§ THE TASK:
All of the data below should be printed again exactly, pictures excluded.

§ SOURCE DATA:
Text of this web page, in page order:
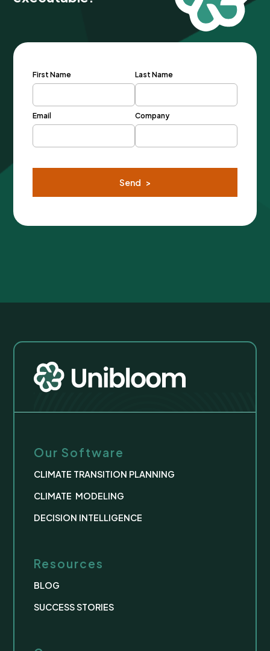
First Name Last Name
Email Company
Our Software
CLIMATE TRANSITION PLANNING
CLIMATE MODELING
DECISION INTELLIGENCE
Resources
BLOG
SUCCESS STORIES
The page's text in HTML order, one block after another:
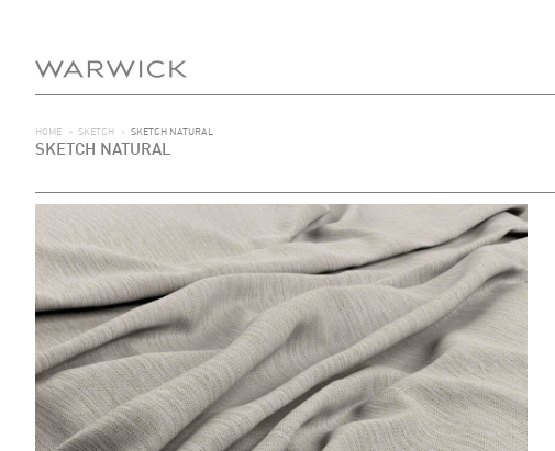
HOME > SKETCH > SKETCH NATURAL
SKETCH NATURAL
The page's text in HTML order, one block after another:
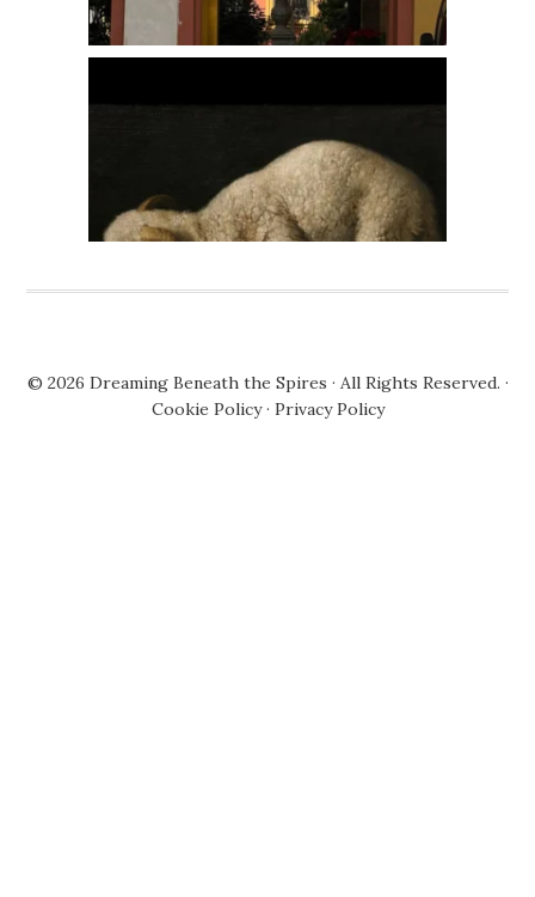
© 2026 Dreaming Beneath the Spires · All Rights Reserved. ·
Cookie Policy· Privacy Policy
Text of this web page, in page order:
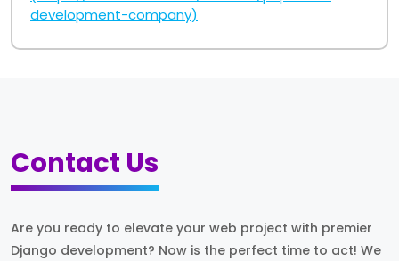
development-company)
Contact Us
Are you ready to elevate your web project with premier
Django development? Now is the perfect time to act! We
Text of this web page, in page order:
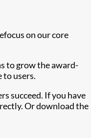
on our core
to grow the award-
to users.
succeed. If you have
Or download the
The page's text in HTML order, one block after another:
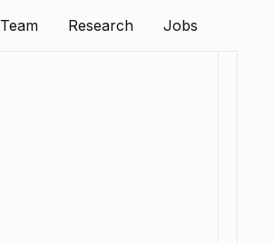
Team Research Jobs
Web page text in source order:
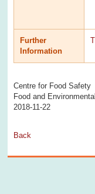
Further
Information
Centre for Food Safety
Food and
2018-11-22
Back
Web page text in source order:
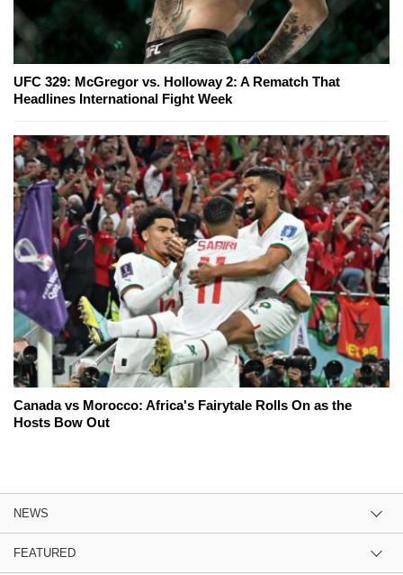
UFC 329: McGregor vs. Holloway 2: A Rematch That
Headlines International Fight Week
Canada vs Morocco: Africa's Fairytale Rolls On as the
Hosts Bow Out
NEWS
FEATURED
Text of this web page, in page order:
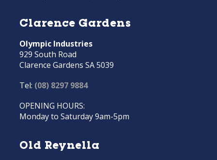
Clarence Gardens
Olympic Industries
929 South Road
Clarence Gardens SA 5039
Tel: (08) 8297 9884
OPENING HOURS:
Monday to Saturday 9am-5pm
Old Reynella
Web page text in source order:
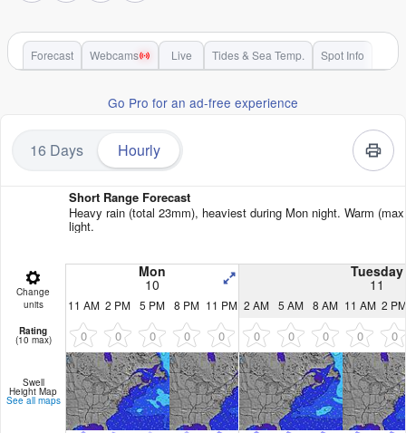
Forecast Webcams Live Tides & Sea Temp. Spot Info
Go Pro for an ad-free experience
16 Days Hourly
Short Range Forecast
Heavy rain (total 23mm), heaviest during Mon night. Warm
light.
Change
units
Mon
10
Tuesday
11
11 AM 2 PM 5 PM 8 PM 11 PM 2 AM 5 AM 8 AM 11 AM 2 PM
Rating
(10 max) 0 0 0 0 0 0 0 0 0 0
Swell
Height Map
See all maps
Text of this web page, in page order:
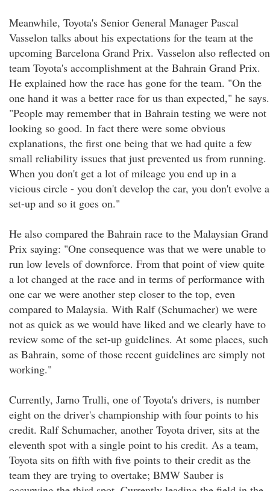
Meanwhile, Toyota's Senior General Manager Pascal
Vasselon talks about his expectations for the team at the
upcoming Barcelona Grand Prix. Vasselon also reflected on
team Toyota's accomplishment at the Bahrain Grand Prix.
He explained how the race has gone for the team. "On the
one hand it was a better race for us than expected," he says.
"People may remember that in Bahrain testing we were not
looking so good. In fact there were some obvious
explanations, the first one being that we had quite a few
small reliability issues that just prevented us from running.
When you don't get a lot of mileage you end up in a
vicious circle - you don't develop the car, you don't evolve a
set-up and so it goes on."
He also compared the Bahrain race to the Malaysian Grand
Prix saying: "One consequence was that we were unable to
run low levels of downforce. From that point of view quite
a lot changed at the race and in terms of performance with
one car we were another step closer to the top, even
compared to Malaysia. With Ralf (Schumacher) we were
not as quick as we would have liked and we clearly have to
review some of the set-up guidelines. At some places, such
as Bahrain, some of those recent guidelines are simply not
working."
Currently, Jarno Trulli, one of Toyota's drivers, is number
eight on the driver's championship with four points to his
credit. Ralf Schumacher, another Toyota driver, sits at the
eleventh spot with a single point to his credit. As a team,
Toyota sits on fifth with five points to their credit as the
team they are trying to overtake; BMW Sauber is
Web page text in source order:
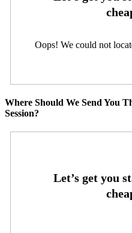
Oops! We could not
Where Should We Send You
Session?
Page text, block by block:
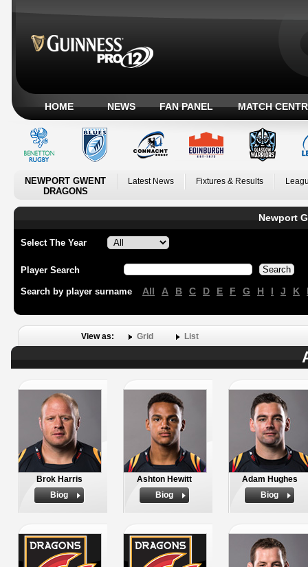
HOME NEWS FAN PANEL MATCH
NEWPORT GWENT
DRAGONS
Latest News Fixtures & Results
Newport
Select The Year
Player Search
Search by player surname All A B C D E F G H I J K
View as: Grid List
Brok Harris
Biog
Ashton Hewitt
Biog
Adam Hughes
Biog
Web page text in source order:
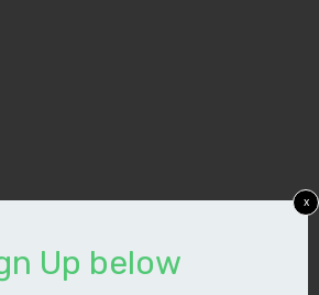
Up below
x
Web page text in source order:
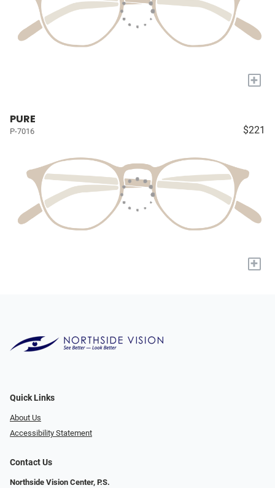
+
PURE
P-7016 $221
+
Quick Links
About Us
Accessibility Statement
Contact Us
Northside Vision Center, P.S.
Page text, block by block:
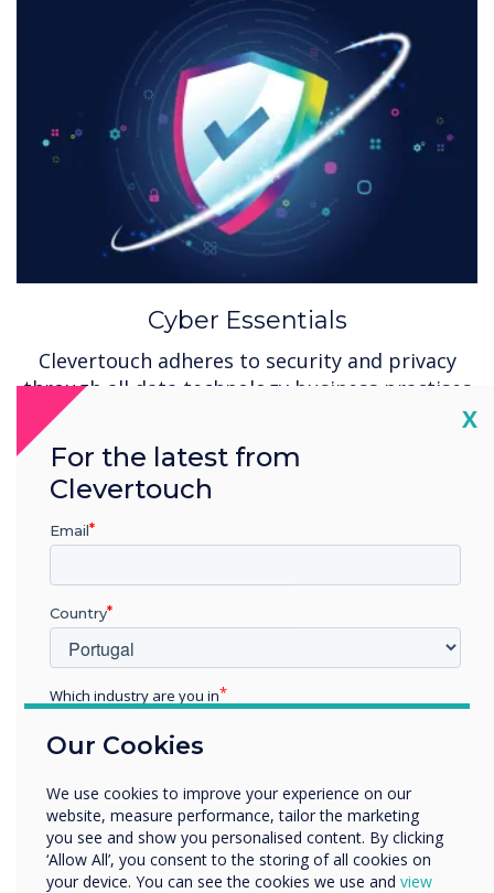
Cyber Essentials
Clevertouch adheres to security and privacy
through all data technology business practises
as demonstrated through our Cyber Essentials
Certification.
See what Cyber Essentials means for our
Our Cookies
We use cookies to improve your experience on our
website, measure performance, tailor the marketing
you see and show you personalised content. By clicking
‘Allow All’, you consent to the storing of all cookies on
your device. You can see the cookies we use and view
X
For the latest from
Clevertouch
Email
Country
Which industry are you in
Enterprise
Organisation Name
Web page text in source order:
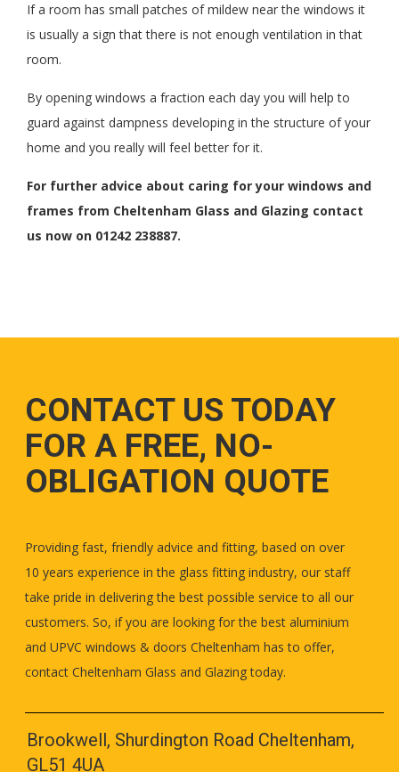
If a room has small patches of mildew near the windows it
is usually a sign that there is not enough ventilation in that
room.
By opening windows a fraction each day you will help to
guard against dampness developing in the structure of your
home and you really will feel better for it.
For further advice about caring for your windows and
frames from Cheltenham Glass and Glazing contact
us now on 01242 238887.
CONTACT US TODAY
FOR A FREE, NO-
OBLIGATION QUOTE
Providing fast, friendly advice and fitting, based on over
10 years experience in the glass fitting industry, our staff
take pride in delivering the best possible service to all our
customers. So, if you are looking for the best aluminium
and UPVC windows & doors Cheltenham has to offer,
contact Cheltenham Glass and Glazing today.
Brookwell, Shurdington Road Cheltenham,
GL51 4UA
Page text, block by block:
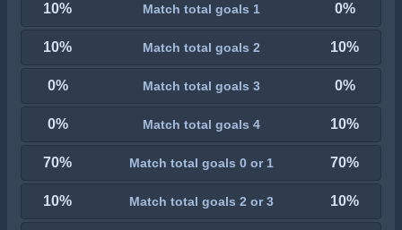
10% Match total goals 1 0%
10% Match total goals 2 10%
0% Match total goals 3 0%
0% Match total goals 4 10%
70% Match total goals 0 or 1 70%
10% Match total goals 2 or 3 10%
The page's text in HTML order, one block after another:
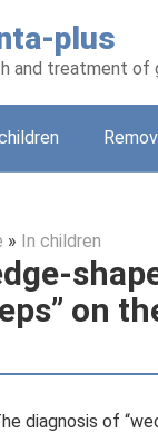
plus
and treatment of
» In children
on
diagnosis of
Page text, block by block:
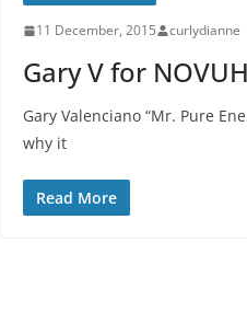
11 December, 2015 curlydianne
Gary V for
Gary Valenciano “Mr. Pure
why it
Read More
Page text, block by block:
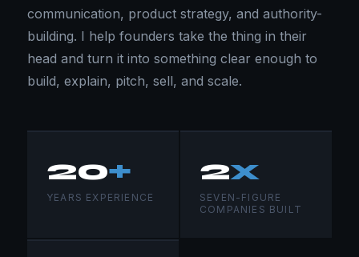
communication, product strategy, and authority-
building. I help founders take the thing in their
head and turn it into something clear enough to
build, explain, pitch, sell, and scale.
20+
YEARS EXPERIENCE
2x
SEVEN-FIGURE
COMPANIES BUILT
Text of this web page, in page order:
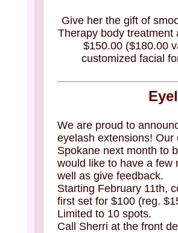
Give her the gift of
Therapy body
$150.00 ($180.00
customized facial
We are proud to
eyelash extensions!
Spokane next month to
would like to have a few
well as give feedback.
Starting February 11th,
first set for $100 (reg.
Limited to 10 spots.
Call Sherri at the front
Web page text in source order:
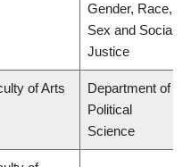
Gender, Race,
Sex and Social
Justice
of Arts
Department of
Political
Science
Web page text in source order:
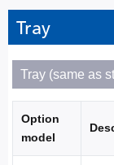
Tray
Tray (same as
Option
model
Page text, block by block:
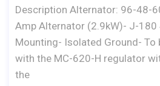
Description Alternator: 96-48-
Amp Alternator (2.9kW)- J-180
Mounting- Isolated Ground- To
with the MC-620-H regulator
the
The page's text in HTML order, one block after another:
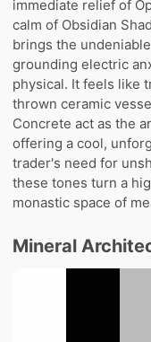
immediate relief of
calm of Obsidian
brings the
grounding electric
physical. It feels like
thrown ceramic
Concrete act as the
offering a cool,
trader's need for
these tones turn a
monastic space of
Mineral
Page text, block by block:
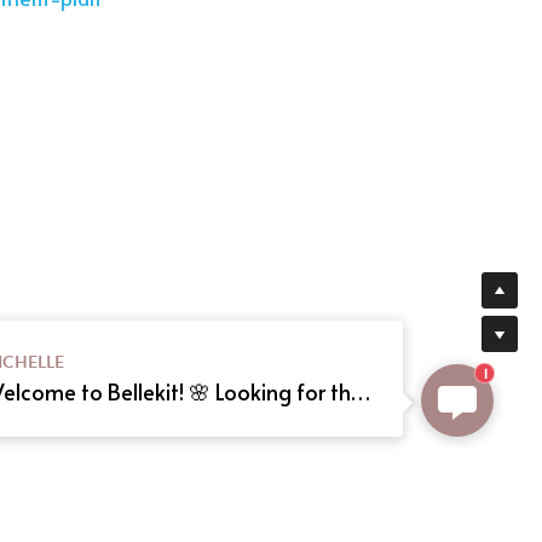
Welcome to Bellekit! 🌸 Looking for the perfect Lolita or cosplay dress? We offer custom sizing and can even create your dream dress from a reference picture. Just send us the image! Need help? Type here, and we'll assist you shortly. Happy shopping! 🎀
1
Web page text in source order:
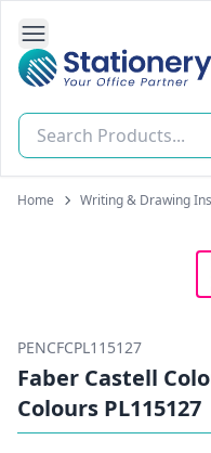
Open Side Navigation
Stationery World (S)
Home Writing & Drawing
PENCFCPL115127
Faber Castell
Colours PL115127

§ EXERCISE OUTPUT:
Text of this web page, in page order:
First Name Last Name
Email Company
Our Software
CLIMATE TRANSITION PLANNING
CLIMATE MODELING
DECISION INTELLIGENCE
Resources
BLOG
SUCCESS STORIES
The page's text in HTML order, one block after another:
HOME > SKETCH > SKETCH NATURAL
SKETCH NATURAL
The page's text in HTML order, one block after another:
© 2026 Dreaming Beneath the Spires · All Rights Reserved. ·
Cookie Policy· Privacy Policy
Text of this web page, in page order:
development-company)
Contact Us
Are you ready to elevate your web project with premier
Django development? Now is the perfect time to act! We
Text of this web page, in page order:
on our core
to grow the award-
to users.
succeed. If you have
Or download the
The page's text in HTML order, one block after another:
Team Research Jobs
Web page text in source order:
Further
Information
Centre for Food Safety
Food and
2018-11-22
Back
Web page text in source order:
UFC 329: McGregor vs. Holloway 2: A Rematch That
Headlines International Fight Week
Canada vs Morocco: Africa's Fairytale Rolls On as the
Hosts Bow Out
NEWS
FEATURED
Text of this web page, in page order:
Clarence Gardens
Olympic Industries
929 South Road
Clarence Gardens SA 5039
Tel: (08) 8297 9884
OPENING HOURS:
Monday to Saturday 9am-5pm
Old Reynella
Web page text in source order:
Forecast Webcams Live Tides & Sea Temp. Spot Info
Go Pro for an ad-free experience
16 Days Hourly
Short Range Forecast
Heavy rain (total 23mm), heaviest during Mon night. Warm
light.
Change
units
Mon
10
Tuesday
11
11 AM 2 PM 5 PM 8 PM 11 PM 2 AM 5 AM 8 AM 11 AM 2 PM
Rating
(10 max) 0 0 0 0 0 0 0 0 0 0
Swell
Height Map
See all maps
Text of this web page, in page order:
Meanwhile, Toyota's Senior General Manager Pascal
Vasselon talks about his expectations for the team at the
upcoming Barcelona Grand Prix. Vasselon also reflected on
team Toyota's accomplishment at the Bahrain Grand Prix.
He explained how the race has gone for the team. "On the
one hand it was a better race for us than expected," he says.
"People may remember that in Bahrain testing we were not
looking so good. In fact there were some obvious
explanations, the first one being that we had quite a few
small reliability issues that just prevented us from running.
When you don't get a lot of mileage you end up in a
vicious circle - you don't develop the car, you don't evolve a
set-up and so it goes on."
He also compared the Bahrain race to the Malaysian Grand
Prix saying: "One consequence was that we were unable to
run low levels of downforce. From that point of view quite
a lot changed at the race and in terms of performance with
one car we were another step closer to the top, even
compared to Malaysia. With Ralf (Schumacher) we were
not as quick as we would have liked and we clearly have to
review some of the set-up guidelines. At some places, such
as Bahrain, some of those recent guidelines are simply not
working."
Currently, Jarno Trulli, one of Toyota's drivers, is number
eight on the driver's championship with four points to his
credit. Ralf Schumacher, another Toyota driver, sits at the
eleventh spot with a single point to his credit. As a team,
Toyota sits on fifth with five points to their credit as the
team they are trying to overtake; BMW Sauber is
Web page text in source order:
Oops! We could not
Where Should We Send You
Session?
Page text, block by block:
HOME NEWS FAN PANEL MATCH
NEWPORT GWENT
DRAGONS
Latest News Fixtures & Results
Newport
Select The Year
Player Search
Search by player surname All A B C D E F G H I J K
View as: Grid List
Brok Harris
Biog
Ashton Hewitt
Biog
Adam Hughes
Biog
Web page text in source order:
Up below
x
Web page text in source order:
+
PURE
P-7016 $221
+
Quick Links
About Us
Accessibility Statement
Contact Us
Northside Vision Center, P.S.
Page text, block by block:
Cyber Essentials
Clevertouch adheres to security and privacy
through all data technology business practises
as demonstrated through our Cyber Essentials
Certification.
See what Cyber Essentials means for our
Our Cookies
We use cookies to improve your experience on our
website, measure performance, tailor the marketing
you see and show you personalised content. By clicking
‘Allow All’, you consent to the storing of all cookies on
your device. You can see the cookies we use and view
X
For the latest from
Clevertouch
Email
Country
Which industry are you in
Enterprise
Organisation Name
Web page text in source order:
If a room has small patches of mildew near the windows it
is usually a sign that there is not enough ventilation in that
room.
By opening windows a fraction each day you will help to
guard against dampness developing in the structure of your
home and you really will feel better for it.
For further advice about caring for your windows and
frames from Cheltenham Glass and Glazing contact
us now on 01242 238887.
CONTACT US TODAY
FOR A FREE, NO-
OBLIGATION QUOTE
Providing fast, friendly advice and fitting, based on over
10 years experience in the glass fitting industry, our staff
take pride in delivering the best possible service to all our
customers. So, if you are looking for the best aluminium
and UPVC windows & doors Cheltenham has to offer,
contact Cheltenham Glass and Glazing today.
Brookwell, Shurdington Road Cheltenham,
GL51 4UA
Page text, block by block:
10% Match total goals 1 0%
10% Match total goals 2 10%
0% Match total goals 3 0%
0% Match total goals 4 10%
70% Match total goals 0 or 1 70%
10% Match total goals 2 or 3 10%
The page's text in HTML order, one block after another:
plus
and treatment of
» In children
on
diagnosis of
Page text, block by block:
11 December, 2015 curlydianne
Gary V for
Gary Valenciano “Mr. Pure
why it
Read More
Page text, block by block:
communication, product strategy, and authority-
building. I help founders take the thing in their
head and turn it into something clear enough to
build, explain, pitch, sell, and scale.
20+
YEARS EXPERIENCE
2x
SEVEN-FIGURE
COMPANIES BUILT
Text of this web page, in page order:
Give her the gift of
Therapy body
$150.00 ($180.00
customized facial
We are proud to
eyelash extensions!
Spokane next month to
would like to have a few
well as give feedback.
Starting February 11th,
first set for $100 (reg.
Limited to 10 spots.
Call Sherri at the front
Web page text in source order:
Gender, Race,
Sex and Social
Justice
of Arts
Department of
Political
Science
Web page text in source order:
Tray
Tray (same as
Option
model
Page text, block by block:
Description Alternator: 96-48-
Amp Alternator (2.9kW)- J-180
Mounting- Isolated Ground- To
with the MC-620-H regulator
the
The page's text in HTML order, one block after another:
immediate relief of
calm of Obsidian
brings the
grounding electric
physical. It feels like
thrown ceramic
Concrete act as the
offering a cool,
trader's need for
these tones turn a
monastic space of
Mineral
Page text, block by block:
Welcome to Bellekit! 🌸 Looking for the perfect Lolita or cosplay dress? We offer custom sizing and can even create your dream dress from a reference picture. Just send us the image! Need help? Type here, and we'll assist you shortly. Happy shopping! 🎀
1
Web page text in source order:
Open Side Navigation
Stationery World (S)
Home Writing & Drawing
PENCFCPL115127
Faber Castell
Colours PL115127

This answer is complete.